A new AI model for nuclear fusion predictions

2025-08-21
2 min read.
Researchers at Lawrence Livermore National Laboratory use machine learning to forecast outcomes of nuclear fusion experiments, helping speed up the path to reliable fusion power.

A new artificial intelligence (AI) model helps predict results of fusion power tests, which could make this technology come faster, SingularityHub reports. Nuclear fusion could release huge energy, but it needs extreme conditions, making reactors hard to design and run. Simulations of these processes usually take a lot of time on supercomputers and are not always accurate.

Ai is speeding up progress here. In 2022, Google DeepMind trained a model to control the hot plasma, a super-heated gas of charged particles, in a fusion reactor. Now, scientists at the US National Ignition Facility have used AI to feel sure about their success before a key experiment. In a paper published in Science, they describe a generative machine learning model that predicted a 74 percent chance the test would produce more energy than it used. This accurate forecasting can help plan new tests and decide on hardware changes.

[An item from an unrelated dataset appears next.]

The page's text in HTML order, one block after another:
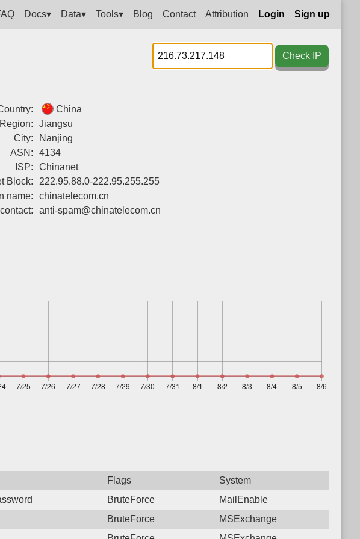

The National Ignition Facility uses inertial confinement fusion, where powerful lasers hit a tiny capsule of hydrogen isotopes to make it implode and cause fusion. In one test, lasers put in 2.05 megajoules of energy, a unit of energy measurement, and got out 3.15 megajoules, marking the first net energy gain.

How the model combines data and AI

These tests cost a lot, so good predictions are useful. The model uses Bayesian inference, a statistical method that gives probability-based forecasts, on data from past tests. To add more info, since real tests are few, researchers trained a deep neural network on 150,000 simulations. This creates a model informed by both real and simulated data to predict how design changes affect results.

Older methods tweak physics simulations to match past data but struggle with big changes. This new way handles them better. It raised success odds from 0.5 percent in the prior setup to 74 percent. The approach fits the facility's unique setup but can adapt to other tough problems with limited data. Researchers are already using it to boost energy outputs in ongoing fusion work.

Earlier this month, LLNL scientists combined AI with fusion target design by deploying AI agents on two of the world’s most powerful supercomputers to automate and accelerate inertial confinement fusion experiments at NIF.